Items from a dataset

===============

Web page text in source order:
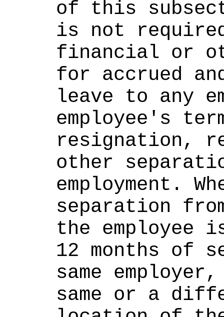
of this
is not
financial or
for accrued
leave to any
employee's
resignation,
other
employment.
separation
the employee
12 months of
same
same or a
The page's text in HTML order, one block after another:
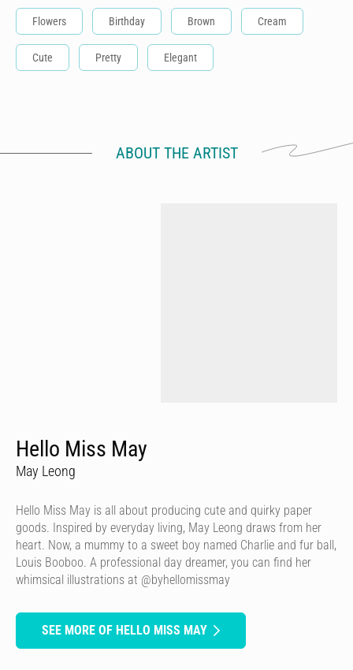
Flowers Birthday Brown Cream
Cute Pretty Elegant
ABOUT THE ARTIST
Hello Miss May
May Leong
Hello Miss May is all about producing cute and quirky paper
goods. Inspired by everyday living, May Leong draws from her
heart. Now, a mummy to a sweet boy named Charlie and fur ball,
Louis Booboo. A professional day dreamer, you can find her
whimsical illustrations at @byhellomissmay
SEE MORE OF HELLO MISS MAY
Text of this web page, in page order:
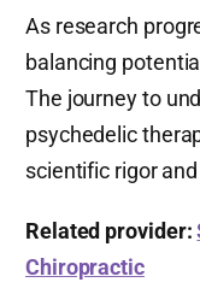
As research
balancing
The journey to
psychedelic
scientific rigor
Related provider:
Chiropractic
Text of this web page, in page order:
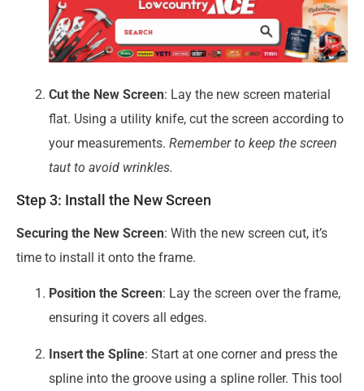
Cut the New Screen: Lay the new screen material
flat. Using a utility knife, cut the screen according to
your measurements. Remember to keep the screen
taut to avoid wrinkles.
Step 3: Install the New Screen
Securing the New Screen: With the new screen cut, it’s
time to install it onto the frame.
Position the Screen: Lay the screen over the frame,
ensuring it covers all edges.
Insert the Spline: Start at one corner and press the
spline into the groove using a spline roller. This tool
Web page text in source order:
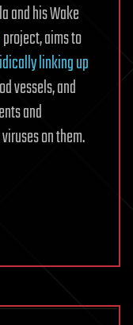
and his Wake
aims to
linking up
vessels, and
and
on them.
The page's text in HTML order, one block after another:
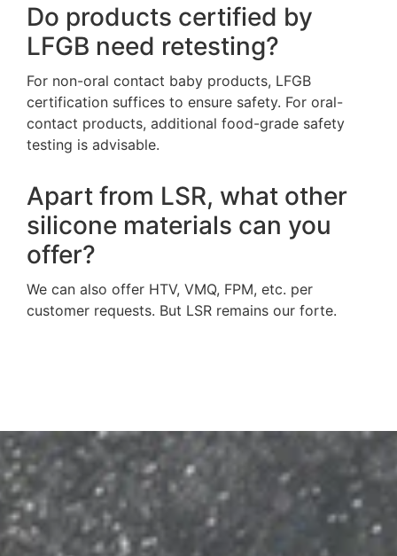
Do products certified by
LFGB need retesting?
For non-oral contact baby products, LFGB
certification suffices to ensure safety. For oral-
contact products, additional food-grade safety
testing is advisable.
Apart from LSR, what other
silicone materials can you
offer?
We can also offer HTV, VMQ, FPM, etc. per
customer requests. But LSR remains our forte.

===============

Retype every record above exactly as written, but leave out the pictures.

Web page text in source order:
of this
is not
financial or
for accrued
leave to any
employee's
resignation,
other
employment.
separation
the employee
12 months of
same
same or a
The page's text in HTML order, one block after another:
Flowers Birthday Brown Cream
Cute Pretty Elegant
ABOUT THE ARTIST
Hello Miss May
May Leong
Hello Miss May is all about producing cute and quirky paper
goods. Inspired by everyday living, May Leong draws from her
heart. Now, a mummy to a sweet boy named Charlie and fur ball,
Louis Booboo. A professional day dreamer, you can find her
whimsical illustrations at @byhellomissmay
SEE MORE OF HELLO MISS MAY
Text of this web page, in page order:
As research
balancing
The journey to
psychedelic
scientific rigor
Related provider:
Chiropractic
Text of this web page, in page order:
Cut the New Screen: Lay the new screen material
flat. Using a utility knife, cut the screen according to
your measurements. Remember to keep the screen
taut to avoid wrinkles.
Step 3: Install the New Screen
Securing the New Screen: With the new screen cut, it’s
time to install it onto the frame.
Position the Screen: Lay the screen over the frame,
ensuring it covers all edges.
Insert the Spline: Start at one corner and press the
spline into the groove using a spline roller. This tool
Web page text in source order:
and his Wake
aims to
linking up
vessels, and
and
on them.
The page's text in HTML order, one block after another:
Do products certified by
LFGB need retesting?
For non-oral contact baby products, LFGB
certification suffices to ensure safety. For oral-
contact products, additional food-grade safety
testing is advisable.
Apart from LSR, what other
silicone materials can you
offer?
We can also offer HTV, VMQ, FPM, etc. per
customer requests. But LSR remains our forte.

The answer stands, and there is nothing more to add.